SBs are safe and offer the opportunity to identify and treat modifiable histologic changes in the pediatric kidney transplant population. The performance of SBs for up to 2 years after transplantation can have meaningful clinical impact.



中文翻译:

表征在小儿肾脏同种异体移植接受者的监测活检中观察到的可改变的组织学变化的频率。

背景

在小儿肾脏移植人群中,排斥反应造成的移植物损失接近50%。早期识别和治疗同种异体移植损伤,特别是可修改的病理学,例如亚临床排斥反应(SCR),钙调神经磷酸酶抑制剂毒性和BK病毒性肾病,可能会改善同种异体移植物的生存。方案监测活检(SB)当前提供了针对性干预措施的最早机会。

方法

这是对2008年至2016年在97名小儿肾脏移植受者中获得的215个肾脏SB进行的单中心回顾性回顾。在移植后6、12和24个月获得SB。

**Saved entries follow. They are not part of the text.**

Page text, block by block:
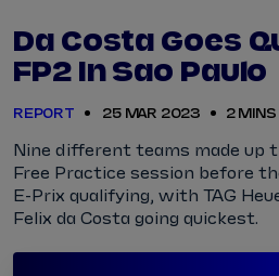
Da Costa Goes
FP2 In Sao Paulo
REPORT 25 MAR 2023 2 MINS
Nine different teams made up
Free Practice session before
E-Prix qualifying, with TAG
Felix da Costa going quickest.
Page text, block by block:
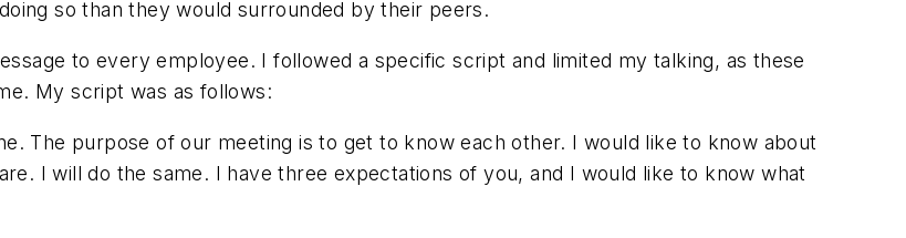
so than they would surrounded by their peers.
to every employee. I followed a specific script and limited my talking, as these
My script was as follows:
The purpose of our meeting is to get to know each other. I would like to know about
I will do the same. I have three expectations of you, and I would like to know what
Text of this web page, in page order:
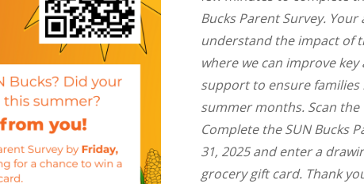
Bucks Parent Survey.
understand the impact of
where we can improve
support to ensure
summer months. Scan the
Complete the SUN Bucks
31, 2025 and enter a
grocery gift card. Thank
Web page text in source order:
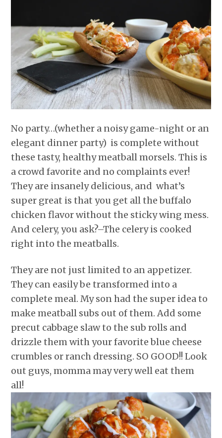
No party…(whether a noisy game-night or an
elegant dinner party) is complete without
these tasty, healthy meatball morsels. This is
a crowd favorite and no complaints ever!
They are insanely delicious, and what’s
super great is that you get all the buffalo
chicken flavor without the sticky wing mess.
And celery, you ask?–The celery is cooked
right into the meatballs.
They are not just limited to an appetizer.
They can easily be transformed into a
complete meal. My son had the super idea to
make meatball subs out of them. Add some
precut cabbage slaw to the sub rolls and
drizzle them with your favorite blue cheese
crumbles or ranch dressing. SO GOOD!! Look
out guys, momma may very well eat them
all!
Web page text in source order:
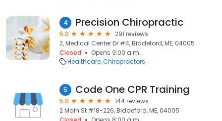
4 Precision Chiropractic
5.0
291 reviews
2, Medical Center Dr #4, Biddeford, ME, 04005
Closed
Opens 9:00 a.m.
Healthcare Chiropractors
5 Code One CPR Training
5.0
144 reviews
2 Main St #18-226, Biddeford, ME, 04005
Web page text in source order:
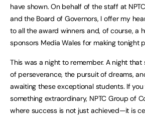
have shown. On behalf of the staff at
and the Board of Governors, I offer my
to all the award winners and, of course, a
sponsors Media Wales for making tonight
This was a night to remember. A night
of perseverance, the pursuit of dreams,
awaiting these exceptional students. If
something extraordinary, NPTC Group of
where success is not just achieved—it is
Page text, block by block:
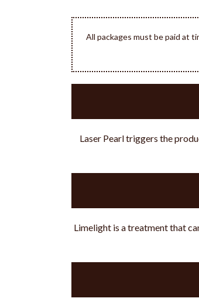
All packages must be paid at
Laser Pearl triggers the
Limelight is a treatment that

记录异常组织学发现的频率,SB时估计的肾小球滤过率以及SB相关并发症。分析数据以调查可能的时间趋势以及人口统计或临床与异常组织学发现的关联。

结果

在所有SB中,有38.1%的患者可观察到可能的组织学改变。在所有时间点发现SCR的频率均增加,移植后每增加6个月发现SCR的几率估计增加49%(aOR 1.49,95%CI 1.06-2.09,p = 0.022)。在接受SCR治疗的患者的随访活检中,有50%没有SCR,有18.8%的患者在组织学上有改善。与SB相关的并发症发生率为1.9%(4/215 SBs),仅包括轻微并发症。

结论

SB是安全的,并提供了机会来识别和治疗小儿肾脏移植人群的组织学改变。SB移植后长达2年的性能可能会产生有意义的临床影响。